The debtor further explained his reasoning behind depositing his paychecks into the Kenloky account:

U.S. Trustee: Okay, so you opened up the Kenloky account, as you testified earlier, so you could have some of the residuals have an account that it could go into. Debtor: Yeah . . . when they called me that day about my residuals again— U.S. Trustee: And that was at the— Debtor: End of [2017] . . . . U.S. Trustee: The Hitco Entertainment, your paycheck, you had it deposited into that Kenloky Enterprises— Debtor: Yes. U.S. Trustee: —account? Debtor: Yes. U.S. Trustee: Okay. And you did that because you did not want to risk that money being garnished in your personal account. Debtor: Yeah, [be]cause [the Chase Bank representative] told me that they had filed some kind of garnishment against the personal and the Brooks [Entertainment accounts]. So, she just said that she had filings, she could see them in the computer I guess, so. . . . I was like I finally got a job, I need somewhere, I need somewhere for my check to go and not to get taken.

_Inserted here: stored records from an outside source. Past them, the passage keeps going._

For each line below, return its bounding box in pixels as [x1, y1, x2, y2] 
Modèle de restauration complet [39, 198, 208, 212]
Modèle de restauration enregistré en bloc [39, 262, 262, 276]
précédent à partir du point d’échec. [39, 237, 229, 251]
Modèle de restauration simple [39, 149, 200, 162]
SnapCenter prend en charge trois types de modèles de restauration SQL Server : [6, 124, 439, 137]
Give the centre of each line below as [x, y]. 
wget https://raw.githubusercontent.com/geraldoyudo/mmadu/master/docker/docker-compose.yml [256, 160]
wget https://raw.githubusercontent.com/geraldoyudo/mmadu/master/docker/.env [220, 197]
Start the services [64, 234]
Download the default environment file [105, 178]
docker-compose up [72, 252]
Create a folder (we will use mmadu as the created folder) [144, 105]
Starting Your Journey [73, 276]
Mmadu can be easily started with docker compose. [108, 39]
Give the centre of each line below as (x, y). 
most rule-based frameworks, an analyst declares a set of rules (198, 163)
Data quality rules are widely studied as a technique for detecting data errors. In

Thus, the debtor admitted in his testimony at trial that he had the subjective intent to defraud or hinder his creditors. Because the debtor sought to avoid Comerica Bank's garnishment and not allow Comerica Bank to obtain access to his income, he arranged for his income to be deposited into his Kenloky account, an account to which the garnishment did not extend.

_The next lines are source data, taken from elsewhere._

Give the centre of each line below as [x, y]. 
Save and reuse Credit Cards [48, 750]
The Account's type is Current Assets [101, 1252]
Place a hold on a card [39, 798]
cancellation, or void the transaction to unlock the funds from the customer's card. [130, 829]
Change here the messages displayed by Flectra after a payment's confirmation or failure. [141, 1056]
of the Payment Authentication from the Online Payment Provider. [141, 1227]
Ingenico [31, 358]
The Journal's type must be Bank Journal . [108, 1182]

In addition to the debtor's admission that he used the Kenloky account to avoid garnishment, the debtor's bank transactions also provide evidence of the debtor's intent to maintain low account balances in those accounts subject to possible garnishment. The debtor's transactions listed on the bank statement dated December 6, 2017, to January 4, 2018, for his personal account ending in 8680 are illustrative of the debtor's attempts to maintain a low balance in this account. Although the bank statements for the personal account ending in 8680 do not provide end-of-day balances, they do show that the debtor on several days made numerous separate online transfers. For example, the debtor made nine separate online transfers from the Kenloky account ending in 6706 to the personal account ending in 8680 on December 26, 2017, and eight separate online transfers on January 2, 2018. These online transfers into the personal account appear to be roughly equal to the debits and other withdrawals from the personal account for the same dates. On January 4, 2018, the personal account ending in 6706 had an ending balance of $37.84.

Given the debtor's admission of his intent to avoid the bank's garnishment as well as his numerous transfers between the Kenloky and personal accounts, the Court finds that the U.S. Trustee has established by a preponderance of the evidence all of the elements for the denial of discharge under Section 727(a)(2).

Denial of Discharge Under 11 U.S.C. § 727(a)(4)(A)

In In re Keeney, the Sixth Circuit established the elements that the plaintiff must prove in order for a court to deny a debtor a discharge under Section 727(a)(4)(A):

In order to deny a debtor discharge under this section, a plaintiff must prove by a preponderance of the evidence that: (1) the debtor made a statement under oath; (2) the statement was false; (3) the debtor knew the statement was false; (4) the debtor made the statement with fraudulent intent; and (5) the statement related materially to the bankruptcy case.

In re Keeney, 227 F.3d at 685.

The evidence at trial demonstrates that the debtor made a number of false statements in his bankruptcy filings and at his meeting of creditors. Whether these false statements warrant a denial of discharge turn on whether the statements were made with the fraudulent intent required under Section 727(a)(4)(A). Given that the Court has already determined that the U.S. Trustee has proven by a preponderance of the evidence the elements required to deny the debtor a discharge under Section 727(a)(2)(A), the Court finds it unnecessary to determine whether these statements were made with fraudulent intent.

CONCLUSION

For the reasons stated above, the Court enters judgment in favor of the U.S. Trustee and denies the debtor a discharge pursuant to 11 U.S.C. § 727(a)(2)(A).

IT IS SO ORDERED.

FootNotes


1. This Opinion is not intended for official publication.